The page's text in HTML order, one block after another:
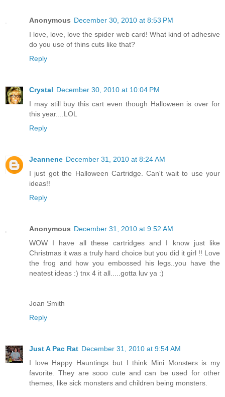
Anonymous December 30, 2010 at 8:53 PM
I love, love, love the spider web card! What kind of adhesive
do you use of thins cuts like that?
Reply
Crystal December 30, 2010 at 10:04 PM
I may still buy this cart even though Halloween is over for
this year....LOL
Reply
Jeannene December 31, 2010 at 8:24 AM
I just got the Halloween Cartridge. Can't wait to use your
ideas!!
Reply
Anonymous December 31, 2010 at 9:52 AM
WOW I have all these cartridges and I know just like
Christmas it was a truly hard choice but you did it girl !! Love
the frog and how you embossed his legs..you have the
neatest ideas :) tnx 4 it all.....gotta luv ya :)
Joan Smith
Reply
Just A Pac Rat December 31, 2010 at 9:54 AM
I love Happy Hauntings but I think Mini Monsters is my
favorite. They are sooo cute and can be used for other
themes, like sick monsters and children being monsters.
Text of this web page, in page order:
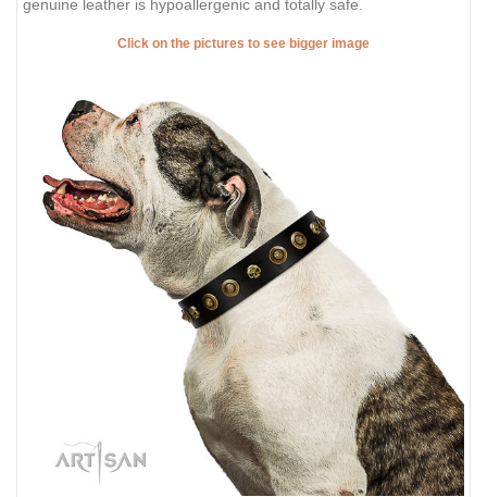
genuine leather is hypoallergenic and totally safe.
Click on the pictures to see bigger image
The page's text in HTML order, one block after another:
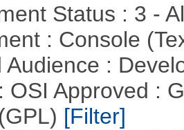
Status : 3 -
: Console
Audience :
OSI Approved :
[Filter]
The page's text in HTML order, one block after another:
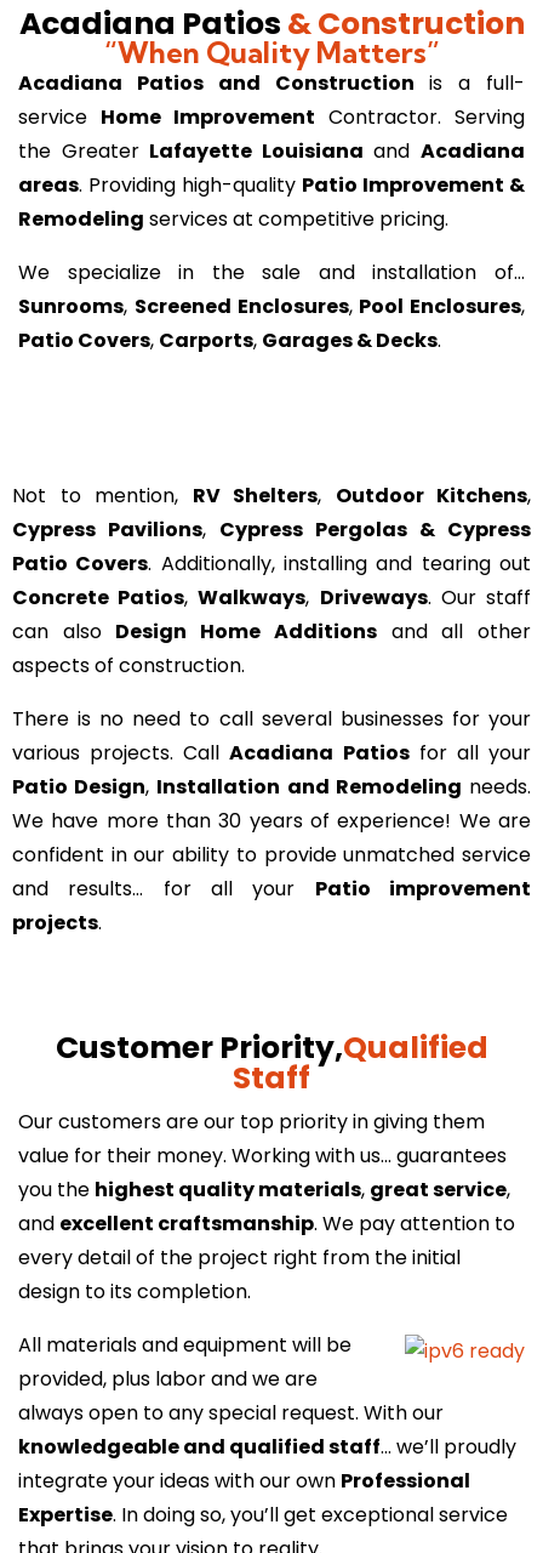
Acadiana Patios & Construction
“When Quality Matters”
Acadiana Patios and Construction is a full-
service Home Improvement Contractor. Serving
the Greater Lafayette Louisiana andAcadiana
areas. Providing high-quality Patio Improvement &
Remodeling services at competitive pricing.
We specialize in the sale and installation of…
Sunrooms, Screened Enclosures, Pool Enclosures,
Patio Covers, Carports, Garages & Decks.
Not to mention, RV Shelters, Outdoor Kitchens,
Cypress Pavilions, Cypress Pergolas & Cypress
Patio Covers. Additionally, installing and tearing out
Concrete Patios,Walkways, Driveways. Our staff
can also Design Home Additionsand all other
aspects of construction.
There is no need to call several businesses for your
various projects. CallAcadiana Patiosfor all your
Patio Design, Installation and Remodeling needs.
We have more than 30 years of experience! We are
confident in our ability to provide unmatched service
and results… for all your Patio improvement
projects.
Customer Priority,Qualified
Staff
Our customers are our top priority in giving them
value for their money. Working with us… guarantees
you the highest quality materials, great service,
and excellent craftsmanship. We pay attention to
every detail of the project right from the initial
design to its completion.
All materials and equipment will be
provided, plus labor and we are
always open to any special request. With our
knowledgeable and qualified staff… we’ll proudly
integrate your ideas with our own Professional
Expertise. In doing so, you’ll get exceptional service
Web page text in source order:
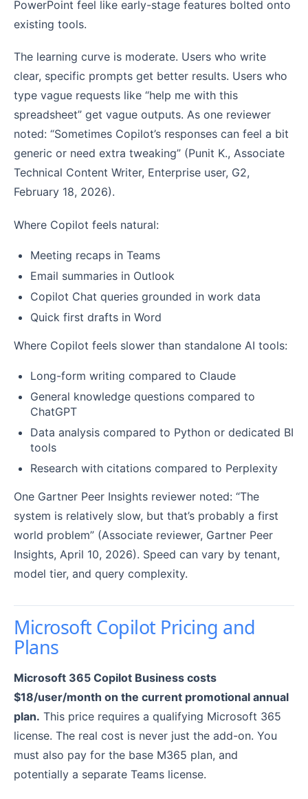
PowerPoint feel like early-stage features bolted onto
existing tools.
The learning curve is moderate. Users who write
clear, specific prompts get better results. Users who
type vague requests like “help me with this
spreadsheet” get vague outputs. As one reviewer
noted: “Sometimes Copilot’s responses can feel a bit
generic or need extra tweaking” (Punit K., Associate
Technical Content Writer, Enterprise user, G2,
February 18, 2026).
Where Copilot feels natural:
Meeting recaps in Teams
Email summaries in Outlook
Copilot Chat queries grounded in work data
Quick first drafts in Word
Where Copilot feels slower than standalone AI tools:
Long-form writing compared to Claude
General knowledge questions compared to
ChatGPT
Data analysis compared to Python or dedicated BI
tools
Research with citations compared to Perplexity
One Gartner Peer Insights reviewer noted: “The
system is relatively slow, but that’s probably a first
world problem” (Associate reviewer, Gartner Peer
Insights, April 10, 2026). Speed can vary by tenant,
model tier, and query complexity.
Microsoft Copilot Pricing and
Plans
Microsoft 365 Copilot Business costs
$18/user/month on the current promotional annual
plan. This price requires a qualifying Microsoft 365
license. The real cost is never just the add-on. You
must also pay for the base M365 plan, and
potentially a separate Teams license.
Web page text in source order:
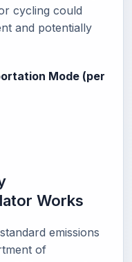
cycling could
and potentially
Mode (per
Works
emissions
of
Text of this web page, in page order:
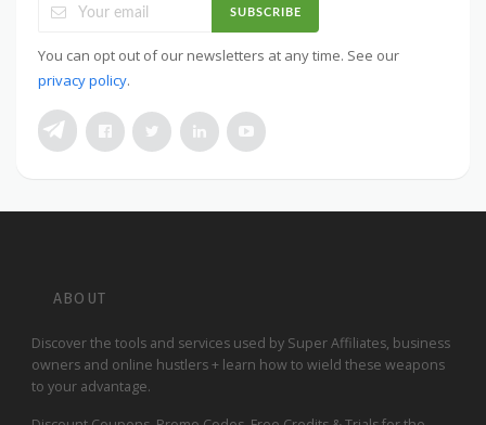
SUBSCRIBE
You can opt out of our newsletters at any time. See our
privacy policy.
ABOUT
Discover the tools and services used by Super Affiliates, business
owners and online hustlers + learn how to wield these weapons
to your advantage.

▶ Problem statement
Copy each line holding the word "used" from the listing above.

▶ Exercise output
favorite. They are sooo cute and can be used for other
Discover the tools and services used by Super Affiliates, business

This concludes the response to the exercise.